Artificial intelligence is the greatest investment opportunity of our lifetime. The time to invest in groundbreaking AI is now, and this stock is a steal! AI is eating the world—and the machines behind it are ravenous. Each ChatGPT query, each model update, each robotic breakthrough consumes massive amounts of energy. In fact, AI is already pushing global power grids to the brink. Wall Street is pouring hundreds of billions into artificial intelligence—training smarter chatbots, automating industries, and building the digital future. But there’s one urgent question few are asking: Where will all of that energy come from? AI is the most electricity-hungry technology ever invented. Each data center powering large language models like ChatGPT consumes as much energy as a small city. And it’s about to get worse. Even Sam Altman, the founder of OpenAI, issued a stark warning: “The future of AI depends on an energy breakthrough.” Elon Musk was even more blunt: “AI will run out of electricity by next year.” As the world chases faster, smarter machines, a hidden crisis is emerging behind the scenes. Power grids are strained. Electricity prices are rising. Utilities are scrambling to expand capacity. And that’s where the real opportunity lies… One little-known company—almost entirely overlooked by most AI investors—could be the ultimate backdoor play. It’s not a chipmaker. It’s not a cloud platform. But it might be the most important AI stock in the US owns critical energy infrastructure assets positioned to feed the coming AI energy spike. As demand from AI data centers explodes, this company is gearing up to profit from the most valuable commodity in the digital age: electricity. The “Toll Booth” Operator of the AI Energy Boom It owns critical nuclear energy infrastructure assets , positioning it at the heart of America’s next-generation power strategy. , positioning it at the heart of America’s next-generation power strategy. It’s one of the only global companies capable ...
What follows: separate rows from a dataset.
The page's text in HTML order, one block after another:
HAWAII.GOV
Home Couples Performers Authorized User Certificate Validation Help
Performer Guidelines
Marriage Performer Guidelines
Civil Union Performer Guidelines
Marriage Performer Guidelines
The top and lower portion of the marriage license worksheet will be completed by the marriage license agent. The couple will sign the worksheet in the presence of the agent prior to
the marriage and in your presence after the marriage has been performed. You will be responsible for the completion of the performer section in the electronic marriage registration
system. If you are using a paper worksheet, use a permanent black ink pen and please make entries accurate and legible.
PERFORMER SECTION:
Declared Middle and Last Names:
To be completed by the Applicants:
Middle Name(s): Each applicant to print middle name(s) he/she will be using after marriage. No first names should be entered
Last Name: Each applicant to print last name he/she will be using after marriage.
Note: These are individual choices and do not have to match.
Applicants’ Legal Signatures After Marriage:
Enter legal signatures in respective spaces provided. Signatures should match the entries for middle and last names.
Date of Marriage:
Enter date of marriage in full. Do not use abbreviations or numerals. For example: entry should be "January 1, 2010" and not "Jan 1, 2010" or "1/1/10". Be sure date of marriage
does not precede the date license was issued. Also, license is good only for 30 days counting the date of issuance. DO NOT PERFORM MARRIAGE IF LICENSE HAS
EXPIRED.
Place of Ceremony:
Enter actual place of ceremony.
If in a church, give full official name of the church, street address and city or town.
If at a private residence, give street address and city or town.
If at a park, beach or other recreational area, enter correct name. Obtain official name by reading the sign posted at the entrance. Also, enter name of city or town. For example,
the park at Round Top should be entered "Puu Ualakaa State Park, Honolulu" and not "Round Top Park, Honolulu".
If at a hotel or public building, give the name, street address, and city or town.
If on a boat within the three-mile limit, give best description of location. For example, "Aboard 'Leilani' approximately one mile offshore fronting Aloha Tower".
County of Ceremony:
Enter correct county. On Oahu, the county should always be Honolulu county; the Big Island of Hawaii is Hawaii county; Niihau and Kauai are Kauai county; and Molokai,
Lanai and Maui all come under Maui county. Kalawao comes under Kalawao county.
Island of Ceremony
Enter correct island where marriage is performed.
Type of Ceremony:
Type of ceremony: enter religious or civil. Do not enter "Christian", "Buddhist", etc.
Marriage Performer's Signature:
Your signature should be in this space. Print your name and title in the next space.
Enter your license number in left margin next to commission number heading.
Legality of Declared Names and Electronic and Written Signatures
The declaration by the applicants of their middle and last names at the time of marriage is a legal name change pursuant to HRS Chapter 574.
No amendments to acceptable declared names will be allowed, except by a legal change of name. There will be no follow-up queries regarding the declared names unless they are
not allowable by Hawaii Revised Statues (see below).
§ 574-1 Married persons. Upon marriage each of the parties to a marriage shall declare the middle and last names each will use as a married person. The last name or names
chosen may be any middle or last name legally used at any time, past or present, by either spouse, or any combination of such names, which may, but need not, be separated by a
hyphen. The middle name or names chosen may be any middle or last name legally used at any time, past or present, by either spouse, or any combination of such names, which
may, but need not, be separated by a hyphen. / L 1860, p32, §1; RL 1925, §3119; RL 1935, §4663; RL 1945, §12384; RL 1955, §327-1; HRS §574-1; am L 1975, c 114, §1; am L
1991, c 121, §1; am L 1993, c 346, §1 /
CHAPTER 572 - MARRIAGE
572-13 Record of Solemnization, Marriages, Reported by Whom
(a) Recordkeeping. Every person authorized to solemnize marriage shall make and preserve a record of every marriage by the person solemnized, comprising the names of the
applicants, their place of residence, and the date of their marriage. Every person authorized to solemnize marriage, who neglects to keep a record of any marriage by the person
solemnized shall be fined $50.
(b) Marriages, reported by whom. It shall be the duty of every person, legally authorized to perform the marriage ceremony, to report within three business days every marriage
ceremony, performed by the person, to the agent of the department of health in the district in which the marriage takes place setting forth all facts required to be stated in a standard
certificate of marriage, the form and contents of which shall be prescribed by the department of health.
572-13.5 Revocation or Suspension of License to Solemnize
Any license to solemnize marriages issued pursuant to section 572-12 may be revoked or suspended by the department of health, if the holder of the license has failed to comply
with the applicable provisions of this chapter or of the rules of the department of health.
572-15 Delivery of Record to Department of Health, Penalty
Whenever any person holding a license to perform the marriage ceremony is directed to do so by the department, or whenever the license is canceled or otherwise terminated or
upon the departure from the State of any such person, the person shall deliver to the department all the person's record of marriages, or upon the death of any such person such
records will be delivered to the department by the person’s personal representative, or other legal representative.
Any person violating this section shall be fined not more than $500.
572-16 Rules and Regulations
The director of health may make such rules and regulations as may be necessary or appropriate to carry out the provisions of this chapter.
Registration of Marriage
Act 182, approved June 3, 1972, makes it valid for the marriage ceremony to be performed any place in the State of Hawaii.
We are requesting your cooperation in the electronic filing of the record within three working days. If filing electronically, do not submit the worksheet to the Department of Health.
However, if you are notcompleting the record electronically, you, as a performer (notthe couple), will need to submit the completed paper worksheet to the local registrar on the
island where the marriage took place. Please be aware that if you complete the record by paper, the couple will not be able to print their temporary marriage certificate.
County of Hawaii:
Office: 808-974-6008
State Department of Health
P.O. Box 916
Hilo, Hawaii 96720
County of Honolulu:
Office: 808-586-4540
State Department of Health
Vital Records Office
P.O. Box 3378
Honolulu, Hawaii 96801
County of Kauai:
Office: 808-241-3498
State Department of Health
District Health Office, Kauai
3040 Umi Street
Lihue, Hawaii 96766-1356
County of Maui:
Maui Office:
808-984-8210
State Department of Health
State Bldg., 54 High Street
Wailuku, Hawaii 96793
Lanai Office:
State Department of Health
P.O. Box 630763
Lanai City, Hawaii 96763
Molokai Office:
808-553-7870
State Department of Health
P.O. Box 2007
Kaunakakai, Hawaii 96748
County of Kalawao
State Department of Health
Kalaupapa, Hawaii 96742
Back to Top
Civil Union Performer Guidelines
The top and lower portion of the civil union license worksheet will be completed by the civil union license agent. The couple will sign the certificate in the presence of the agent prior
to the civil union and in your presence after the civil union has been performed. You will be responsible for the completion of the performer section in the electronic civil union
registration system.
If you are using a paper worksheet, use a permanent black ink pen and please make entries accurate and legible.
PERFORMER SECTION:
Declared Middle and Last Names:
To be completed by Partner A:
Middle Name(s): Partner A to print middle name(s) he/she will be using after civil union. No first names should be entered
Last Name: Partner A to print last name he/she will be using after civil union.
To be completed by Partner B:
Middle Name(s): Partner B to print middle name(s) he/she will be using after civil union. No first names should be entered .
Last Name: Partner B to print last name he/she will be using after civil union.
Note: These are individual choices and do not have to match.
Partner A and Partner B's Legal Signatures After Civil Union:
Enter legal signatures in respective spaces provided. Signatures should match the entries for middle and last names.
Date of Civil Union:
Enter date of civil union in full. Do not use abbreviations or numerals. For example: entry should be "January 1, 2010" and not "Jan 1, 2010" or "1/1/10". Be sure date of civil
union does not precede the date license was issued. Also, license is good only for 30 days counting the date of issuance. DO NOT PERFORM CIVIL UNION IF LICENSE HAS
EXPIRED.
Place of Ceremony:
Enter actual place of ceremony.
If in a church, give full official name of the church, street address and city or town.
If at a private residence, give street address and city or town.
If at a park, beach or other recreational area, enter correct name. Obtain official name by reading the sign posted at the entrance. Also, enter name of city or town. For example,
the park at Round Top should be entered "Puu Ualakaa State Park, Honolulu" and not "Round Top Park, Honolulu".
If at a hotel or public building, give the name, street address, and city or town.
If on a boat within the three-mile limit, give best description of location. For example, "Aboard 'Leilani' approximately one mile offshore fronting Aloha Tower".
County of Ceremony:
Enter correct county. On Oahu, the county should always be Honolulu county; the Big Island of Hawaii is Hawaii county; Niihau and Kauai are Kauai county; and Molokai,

Artificial intelligence is the greatest investment opportunity of our lifetime. The time to invest in groundbreaking AI is now, and this stock is a steal! AI is eating the world—and the machines behind it are ravenous. Each ChatGPT query, each model update, each robotic breakthrough consumes massive amounts of energy. In fact, AI is already pushing global power grids to the brink. Wall Street is p...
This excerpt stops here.